- **WHAT YOU HAVE TO DO**
When you reach the line containing "Which thing carries the block?" in the data below, begin returning lines exactly as written, and stop once the line containing "[1013,0,1279,795]" has been returned.

Records excerpted from a collection:
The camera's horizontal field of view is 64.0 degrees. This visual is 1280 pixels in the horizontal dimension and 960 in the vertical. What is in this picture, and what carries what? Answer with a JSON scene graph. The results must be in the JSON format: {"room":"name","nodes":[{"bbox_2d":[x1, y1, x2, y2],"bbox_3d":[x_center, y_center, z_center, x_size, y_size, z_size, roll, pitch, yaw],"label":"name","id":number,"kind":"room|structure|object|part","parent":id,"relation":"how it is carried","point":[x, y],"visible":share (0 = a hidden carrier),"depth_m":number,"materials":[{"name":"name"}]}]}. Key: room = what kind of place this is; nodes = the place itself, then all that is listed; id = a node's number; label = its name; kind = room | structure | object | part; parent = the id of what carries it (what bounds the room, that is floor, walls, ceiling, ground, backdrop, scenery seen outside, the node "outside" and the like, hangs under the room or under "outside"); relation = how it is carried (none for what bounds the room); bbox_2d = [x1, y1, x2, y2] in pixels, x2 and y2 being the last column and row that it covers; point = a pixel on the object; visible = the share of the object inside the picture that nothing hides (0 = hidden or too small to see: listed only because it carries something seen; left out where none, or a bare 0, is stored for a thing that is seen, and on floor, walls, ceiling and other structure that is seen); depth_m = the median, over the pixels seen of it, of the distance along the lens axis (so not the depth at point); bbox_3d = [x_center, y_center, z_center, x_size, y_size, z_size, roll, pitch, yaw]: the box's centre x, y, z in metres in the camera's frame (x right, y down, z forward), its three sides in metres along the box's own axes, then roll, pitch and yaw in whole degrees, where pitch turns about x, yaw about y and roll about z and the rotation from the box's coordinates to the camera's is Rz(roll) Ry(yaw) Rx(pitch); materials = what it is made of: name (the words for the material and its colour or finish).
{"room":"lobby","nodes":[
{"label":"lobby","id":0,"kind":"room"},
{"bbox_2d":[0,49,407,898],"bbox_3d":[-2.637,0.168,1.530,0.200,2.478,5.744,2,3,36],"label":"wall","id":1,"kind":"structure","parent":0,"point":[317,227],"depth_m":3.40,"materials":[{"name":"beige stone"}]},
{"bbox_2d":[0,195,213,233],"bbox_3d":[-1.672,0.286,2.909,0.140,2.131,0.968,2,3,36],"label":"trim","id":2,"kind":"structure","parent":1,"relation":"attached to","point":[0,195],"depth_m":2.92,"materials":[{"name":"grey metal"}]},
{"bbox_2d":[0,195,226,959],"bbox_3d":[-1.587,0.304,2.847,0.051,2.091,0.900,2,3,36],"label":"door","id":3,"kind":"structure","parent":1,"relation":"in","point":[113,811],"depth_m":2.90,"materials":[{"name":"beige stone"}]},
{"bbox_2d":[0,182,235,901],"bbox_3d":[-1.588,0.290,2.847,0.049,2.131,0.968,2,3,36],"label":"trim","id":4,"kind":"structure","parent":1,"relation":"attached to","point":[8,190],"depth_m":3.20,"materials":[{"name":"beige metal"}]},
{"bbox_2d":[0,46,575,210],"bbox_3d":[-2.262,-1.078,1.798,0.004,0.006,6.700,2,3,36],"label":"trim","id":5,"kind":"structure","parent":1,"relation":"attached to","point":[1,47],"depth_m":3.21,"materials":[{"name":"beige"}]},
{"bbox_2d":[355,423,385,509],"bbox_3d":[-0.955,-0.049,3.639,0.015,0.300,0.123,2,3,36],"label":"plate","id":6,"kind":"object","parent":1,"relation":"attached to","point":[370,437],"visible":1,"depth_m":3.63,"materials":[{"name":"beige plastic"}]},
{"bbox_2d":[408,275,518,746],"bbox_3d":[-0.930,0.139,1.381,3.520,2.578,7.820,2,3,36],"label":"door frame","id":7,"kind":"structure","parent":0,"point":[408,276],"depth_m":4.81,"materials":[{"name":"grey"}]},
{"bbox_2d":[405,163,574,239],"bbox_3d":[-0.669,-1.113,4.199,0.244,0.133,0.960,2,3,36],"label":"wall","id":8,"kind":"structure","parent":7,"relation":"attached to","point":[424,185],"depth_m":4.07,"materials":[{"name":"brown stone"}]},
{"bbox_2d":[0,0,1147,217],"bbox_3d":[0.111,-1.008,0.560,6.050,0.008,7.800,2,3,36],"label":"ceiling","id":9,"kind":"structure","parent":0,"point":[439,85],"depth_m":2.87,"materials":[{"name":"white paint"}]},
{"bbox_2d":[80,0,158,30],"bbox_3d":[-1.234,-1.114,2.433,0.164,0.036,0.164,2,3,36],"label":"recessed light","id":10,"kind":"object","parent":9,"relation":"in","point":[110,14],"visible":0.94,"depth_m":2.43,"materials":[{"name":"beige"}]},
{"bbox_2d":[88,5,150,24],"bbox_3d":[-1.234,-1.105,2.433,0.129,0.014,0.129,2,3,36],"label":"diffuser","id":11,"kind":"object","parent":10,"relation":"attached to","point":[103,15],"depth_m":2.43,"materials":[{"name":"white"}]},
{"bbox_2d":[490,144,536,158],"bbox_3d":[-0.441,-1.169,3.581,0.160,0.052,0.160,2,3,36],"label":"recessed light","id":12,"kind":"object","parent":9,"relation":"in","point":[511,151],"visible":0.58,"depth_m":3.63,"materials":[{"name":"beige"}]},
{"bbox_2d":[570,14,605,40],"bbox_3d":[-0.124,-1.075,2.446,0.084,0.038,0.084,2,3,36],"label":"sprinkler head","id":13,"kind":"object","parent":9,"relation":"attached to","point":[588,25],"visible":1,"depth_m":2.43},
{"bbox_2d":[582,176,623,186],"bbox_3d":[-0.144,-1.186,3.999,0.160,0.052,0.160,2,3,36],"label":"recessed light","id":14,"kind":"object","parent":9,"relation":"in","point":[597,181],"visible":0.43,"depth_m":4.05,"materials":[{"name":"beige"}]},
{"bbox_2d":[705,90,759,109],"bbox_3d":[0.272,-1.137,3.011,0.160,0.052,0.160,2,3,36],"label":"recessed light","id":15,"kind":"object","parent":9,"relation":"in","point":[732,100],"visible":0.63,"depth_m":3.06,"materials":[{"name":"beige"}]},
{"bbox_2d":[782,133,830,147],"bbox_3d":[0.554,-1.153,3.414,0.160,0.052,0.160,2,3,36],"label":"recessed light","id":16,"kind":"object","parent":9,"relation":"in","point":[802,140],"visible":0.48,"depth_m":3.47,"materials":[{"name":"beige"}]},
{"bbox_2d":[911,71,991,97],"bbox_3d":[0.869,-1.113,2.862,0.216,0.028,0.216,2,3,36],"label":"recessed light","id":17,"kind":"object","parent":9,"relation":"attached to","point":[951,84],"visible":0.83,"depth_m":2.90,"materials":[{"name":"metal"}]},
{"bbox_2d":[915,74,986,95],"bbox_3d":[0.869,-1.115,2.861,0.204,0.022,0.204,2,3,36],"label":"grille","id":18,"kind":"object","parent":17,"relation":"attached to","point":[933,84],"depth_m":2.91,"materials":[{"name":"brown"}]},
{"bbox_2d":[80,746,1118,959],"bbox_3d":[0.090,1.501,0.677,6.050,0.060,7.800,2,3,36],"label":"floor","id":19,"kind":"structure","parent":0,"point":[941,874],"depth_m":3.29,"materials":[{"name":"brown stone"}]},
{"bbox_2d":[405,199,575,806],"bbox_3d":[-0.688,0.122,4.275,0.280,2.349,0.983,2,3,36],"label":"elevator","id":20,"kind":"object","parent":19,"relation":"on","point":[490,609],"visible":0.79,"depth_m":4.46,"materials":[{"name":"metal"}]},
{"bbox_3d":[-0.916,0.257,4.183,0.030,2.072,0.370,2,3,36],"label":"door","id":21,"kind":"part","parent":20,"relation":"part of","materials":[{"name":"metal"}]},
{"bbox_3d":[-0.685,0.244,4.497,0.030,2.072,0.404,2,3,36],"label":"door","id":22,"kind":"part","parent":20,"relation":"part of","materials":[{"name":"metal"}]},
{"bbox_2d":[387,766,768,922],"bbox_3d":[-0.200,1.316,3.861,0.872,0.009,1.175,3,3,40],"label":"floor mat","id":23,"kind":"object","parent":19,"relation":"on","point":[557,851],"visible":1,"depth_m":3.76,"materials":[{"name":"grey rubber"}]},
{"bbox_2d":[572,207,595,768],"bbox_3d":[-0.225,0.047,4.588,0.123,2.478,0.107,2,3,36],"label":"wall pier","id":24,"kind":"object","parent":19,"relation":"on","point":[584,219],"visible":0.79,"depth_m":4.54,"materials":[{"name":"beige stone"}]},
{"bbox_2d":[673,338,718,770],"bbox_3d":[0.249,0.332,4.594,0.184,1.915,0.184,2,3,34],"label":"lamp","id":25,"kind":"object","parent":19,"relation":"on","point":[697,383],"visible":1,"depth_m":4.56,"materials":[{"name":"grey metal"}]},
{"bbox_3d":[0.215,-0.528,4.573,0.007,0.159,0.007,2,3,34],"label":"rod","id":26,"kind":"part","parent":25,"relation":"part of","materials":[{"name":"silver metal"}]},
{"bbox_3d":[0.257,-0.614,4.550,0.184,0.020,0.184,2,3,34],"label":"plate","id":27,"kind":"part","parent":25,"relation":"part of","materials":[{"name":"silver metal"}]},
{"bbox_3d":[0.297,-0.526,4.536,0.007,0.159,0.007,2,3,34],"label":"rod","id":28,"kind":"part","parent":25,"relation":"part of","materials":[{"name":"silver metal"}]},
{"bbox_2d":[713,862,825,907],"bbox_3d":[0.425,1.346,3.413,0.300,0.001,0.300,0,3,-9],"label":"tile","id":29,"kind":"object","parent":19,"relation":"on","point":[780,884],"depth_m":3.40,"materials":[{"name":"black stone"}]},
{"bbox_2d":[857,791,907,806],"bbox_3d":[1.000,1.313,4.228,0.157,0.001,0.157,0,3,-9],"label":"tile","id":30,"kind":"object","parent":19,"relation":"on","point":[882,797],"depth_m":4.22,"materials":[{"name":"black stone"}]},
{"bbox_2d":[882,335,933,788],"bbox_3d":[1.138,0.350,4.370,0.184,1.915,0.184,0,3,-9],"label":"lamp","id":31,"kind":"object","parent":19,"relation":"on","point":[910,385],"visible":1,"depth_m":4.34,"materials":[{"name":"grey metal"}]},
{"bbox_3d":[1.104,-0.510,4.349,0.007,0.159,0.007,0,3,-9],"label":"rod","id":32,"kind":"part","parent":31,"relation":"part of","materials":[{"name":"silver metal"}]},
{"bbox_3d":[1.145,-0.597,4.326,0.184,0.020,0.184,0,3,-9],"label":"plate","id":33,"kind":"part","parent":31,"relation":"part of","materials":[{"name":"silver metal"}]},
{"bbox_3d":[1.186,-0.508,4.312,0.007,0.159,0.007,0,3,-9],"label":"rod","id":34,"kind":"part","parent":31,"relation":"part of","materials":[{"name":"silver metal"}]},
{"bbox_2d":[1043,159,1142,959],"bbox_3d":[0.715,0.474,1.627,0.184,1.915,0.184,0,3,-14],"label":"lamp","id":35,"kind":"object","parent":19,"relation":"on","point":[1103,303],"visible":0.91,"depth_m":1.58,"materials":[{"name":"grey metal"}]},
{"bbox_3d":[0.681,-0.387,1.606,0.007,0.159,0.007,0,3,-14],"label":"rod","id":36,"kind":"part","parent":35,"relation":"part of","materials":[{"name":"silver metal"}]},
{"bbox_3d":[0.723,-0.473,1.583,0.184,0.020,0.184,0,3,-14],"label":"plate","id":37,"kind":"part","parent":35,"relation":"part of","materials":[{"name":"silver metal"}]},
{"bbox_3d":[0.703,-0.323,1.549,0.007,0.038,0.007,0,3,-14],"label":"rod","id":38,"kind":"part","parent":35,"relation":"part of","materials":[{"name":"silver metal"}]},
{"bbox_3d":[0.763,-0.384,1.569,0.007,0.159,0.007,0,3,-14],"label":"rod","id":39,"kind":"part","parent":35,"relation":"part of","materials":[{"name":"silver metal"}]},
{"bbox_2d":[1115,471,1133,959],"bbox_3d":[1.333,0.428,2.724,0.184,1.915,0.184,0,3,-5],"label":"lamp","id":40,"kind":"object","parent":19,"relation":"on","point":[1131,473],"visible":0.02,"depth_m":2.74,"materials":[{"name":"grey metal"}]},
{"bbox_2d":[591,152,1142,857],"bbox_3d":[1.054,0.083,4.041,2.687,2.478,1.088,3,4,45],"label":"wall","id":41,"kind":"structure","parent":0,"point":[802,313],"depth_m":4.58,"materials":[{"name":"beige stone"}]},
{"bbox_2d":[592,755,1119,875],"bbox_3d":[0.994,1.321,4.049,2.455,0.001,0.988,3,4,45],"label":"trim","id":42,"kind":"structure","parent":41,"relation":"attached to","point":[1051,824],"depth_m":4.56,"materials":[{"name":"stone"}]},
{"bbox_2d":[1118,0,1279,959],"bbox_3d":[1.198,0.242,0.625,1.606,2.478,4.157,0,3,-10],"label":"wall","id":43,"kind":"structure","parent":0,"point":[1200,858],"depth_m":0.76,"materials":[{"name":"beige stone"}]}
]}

* * *

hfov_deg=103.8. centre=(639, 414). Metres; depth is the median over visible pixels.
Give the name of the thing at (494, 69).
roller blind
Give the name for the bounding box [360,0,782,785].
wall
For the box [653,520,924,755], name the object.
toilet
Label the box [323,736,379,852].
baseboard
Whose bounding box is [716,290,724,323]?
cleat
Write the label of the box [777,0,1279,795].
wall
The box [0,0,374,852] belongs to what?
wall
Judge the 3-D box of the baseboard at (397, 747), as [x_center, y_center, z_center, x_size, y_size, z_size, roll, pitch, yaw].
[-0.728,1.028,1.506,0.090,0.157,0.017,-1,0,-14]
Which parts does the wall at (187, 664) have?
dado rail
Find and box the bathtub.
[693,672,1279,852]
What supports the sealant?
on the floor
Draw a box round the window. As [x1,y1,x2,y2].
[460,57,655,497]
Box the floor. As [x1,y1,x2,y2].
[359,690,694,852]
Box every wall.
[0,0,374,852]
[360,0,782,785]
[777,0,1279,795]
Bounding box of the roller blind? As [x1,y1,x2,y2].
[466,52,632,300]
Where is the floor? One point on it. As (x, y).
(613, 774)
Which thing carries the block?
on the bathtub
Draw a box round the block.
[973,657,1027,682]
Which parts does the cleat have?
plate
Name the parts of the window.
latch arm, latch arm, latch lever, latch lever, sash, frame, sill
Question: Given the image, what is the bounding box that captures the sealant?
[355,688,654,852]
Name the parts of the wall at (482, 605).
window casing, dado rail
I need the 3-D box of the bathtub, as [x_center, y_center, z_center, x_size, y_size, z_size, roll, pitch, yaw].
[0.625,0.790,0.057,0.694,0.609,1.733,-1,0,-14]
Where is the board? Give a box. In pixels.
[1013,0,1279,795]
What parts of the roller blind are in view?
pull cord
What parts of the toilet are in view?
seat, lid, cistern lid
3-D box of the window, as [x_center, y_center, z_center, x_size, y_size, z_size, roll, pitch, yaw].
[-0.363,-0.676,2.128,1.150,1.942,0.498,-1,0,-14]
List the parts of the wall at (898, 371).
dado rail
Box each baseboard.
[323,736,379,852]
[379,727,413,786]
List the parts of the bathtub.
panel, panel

- **TASK ANSWER**
Which thing carries the block?
on the bathtub
Draw a box round the block.
[973,657,1027,682]
Which parts does the cleat have?
plate
Name the parts of the window.
latch arm, latch arm, latch lever, latch lever, sash, frame, sill
Question: Given the image, what is the bounding box that captures the sealant?
[355,688,654,852]
Name the parts of the wall at (482, 605).
window casing, dado rail
I need the 3-D box of the bathtub, as [x_center, y_center, z_center, x_size, y_size, z_size, roll, pitch, yaw].
[0.625,0.790,0.057,0.694,0.609,1.733,-1,0,-14]
Where is the board? Give a box. In pixels.
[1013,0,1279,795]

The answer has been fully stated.